С улыбкой трупа - страница 3



Вот оно и закончилось.

Закончилось так, как он и думал, и намного быстрее, чем он думал.

Какой-то человек удалялся прочь через пустой двор. Черский даже не смотрел ему вслед. Этот человек мог быть просто посторонним. А даже если и не был – что тут разглядишь с такого расстояния?

И что он ему сделает, даже если догонит?..

Итак, Нэнэ мертва. Тех, кто это сделал, скорее всего, не найдут. А даже если и найдут – это все равно не изменит.

И с ней мертво все, что она сделала для него, все, чем она была в его жизни. И теперь непонятно, как вообще жить дальше эту проклятущую жизнь.

Как говорят евреи, «чтобы я тогда был таким умным, как моя жена потом!».

Он открыл окно, как будто это что-то решало. И увидел то же самое тело на мусорной куче и под дождем. Только чуть более отчетливо, больше не за стеклом.

Черский глубоко вдохнул, пытаясь напитать себя хотя бы воздухом. Но в ноздри ударила адская, тошнотворная вонь.

Это ветер потянул с полей аэрации.

2. Без чувств

Несколько дней Черский ходил, как под анестезией.

Пережить ее смерть оказалось сложнее, чем вернуться с войны.

Ему случалось, конечно, терять однополчан и даже друзей. В Афганистане это происходило с тошнотворной неизбежностью. Очередная стычка, очередная дурацкая перестрелка – а потом узнаешь, что убит кто-то, кого ты пускай мельком, но приметил.

И, что особенно тошнотворно, никакой закономерности в этом не находилось. Умные и глупые, умелые и неумелые, интересные и просто мудаки – пуля находила их совершенно случайно, без любой закономерности. Словно кто-то тыкал в тело иголкой – вроде бы не смертельно, но очень больно.

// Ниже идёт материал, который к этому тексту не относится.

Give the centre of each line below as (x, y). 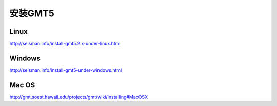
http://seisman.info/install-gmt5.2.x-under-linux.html (65, 44)
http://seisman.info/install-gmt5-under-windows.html (66, 70)
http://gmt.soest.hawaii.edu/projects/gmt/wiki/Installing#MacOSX (79, 97)
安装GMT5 (32, 13)
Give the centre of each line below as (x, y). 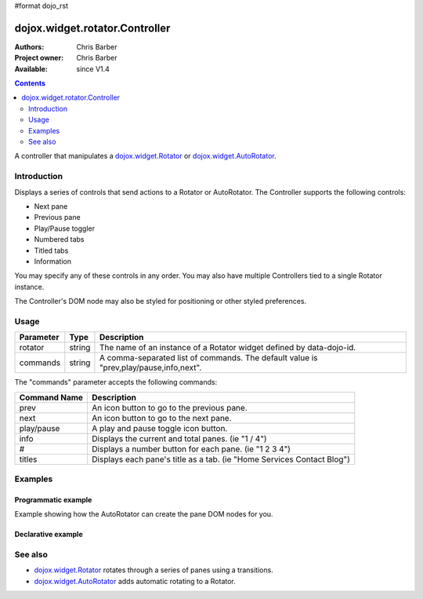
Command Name (51, 397)
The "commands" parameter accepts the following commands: (116, 382)
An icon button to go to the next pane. (161, 418)
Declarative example (49, 535)
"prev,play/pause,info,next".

А внутри головы висела, густая и едкая, как стена табачного дыма, мысль о том, что раз это случилось с ними – то рано или поздно случится и с тобой, таким замечательным. И ты тоже разбросаешь свою жизнь по жадному песку Афганистана.

Дураки тоже погибали стабильно, но своим, дурацким способом – обычно это случалось на привалах, по причине идиотских выходок. Вроде попытки потрогать местную ползучую живность или постучать камнем по сигнальному патрону.

Позже, уже после войны, Черский читал в газете, в которой сам же и работал, что ужасная советская власть положила в Афганистане целых 15 тысяч человек. Даже не верилось, что так мало. По меркам даже Великой Отечественной, это сущая ерунда, одна неделя «боев местного значения с незначительными изменениями по линии фронта».

Хотя, скорее всего, он не понимал до конца, дислоцированный в столичном и модном Кабуле, насколько мало на самом деле они контролируют – фактически это были только Кабул, Мазари-Шариф, другие крупнейшие города (некоторые целиком, некоторые, как тот же Кандагар, только по центру) и еще неправильный прямоугольник шоссе, который их соединял.

К тому же на многие операции посылали местную армию. Сколько положили местных – уже и не посчитаешь. Вполне обычным было, что один служит у наших, а его двоюродный брат у душманов – и если случайно пересекались на базаре в каком-нибудь Кандагаре, эти бородачи тут же начинали хвастаться один перед другим оружием и довольствием.

Но раскаленное афганское небо осталось далеко позади. А самая страшная бойня поджидала его в родном городе и в наше сравнительно мирное время.

Хотя какое оно мирное. В одном Питере, говорят, за год отстреливают пять тысяч коммерсантов. По всей России наберется на полноценный Афганистан – но дела до этого печальникам за народные судьбы, конечно же, нет. Эти хорошо устроились, у них крыша иностранная, и они уверены, что в случае чего за них впишется Шестой флот.